Chairman Jean Lovejoy and co-chairmen Carol Barnard and Mary Beth Knake wore real leis from Hawaii, a thank-you gift from the auxiliary for their hard work.

The Hawaiian-themed dinner by hospital executive chef Denny Siebert and dietary head DeWain Emerick fit the mood. It included shrimp cocktail, egg rolls, riblets, mahi mahi, ramaki, cheese and fruits for appetizers. Then, teriyaki sirloin with jasmine rice, chicken kabobs with peanut sauce, polynesian veggies, for the main course with tarts for dessert.

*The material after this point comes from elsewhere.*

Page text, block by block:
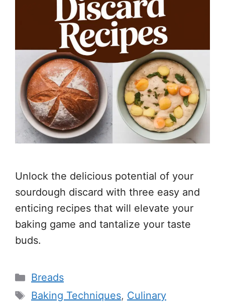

Auxiliary president is Mary Ann Dionyssiou.

Since the point was to make money for the new Comfort Care Unit that supports the hospice philosophy of care, there were silent and live auctions. Dancing was to tunes by the Mighty Meaty Swing Kings.

While engines roared on the Owens Corning World Headquarters parking lot, music filled the air on the riverfront next door at the 2003 Northwest Ohio Rib-Off to benefit United Health Services. It was a good match for both events. Folks could stop by for some ribs, leave to see the JA Grand Prix, then mosey on back for more eats and music. A few hundred volunteers helped at the rib-off. Dick and Sheri Luedtke volunteered all day, then headed home to Waterville, where they scooped ice cream at the Bicentennial Picnic, with an outdoor movie.

Also helping out at the rib-off were Mike Elling and Sandy Hamilton.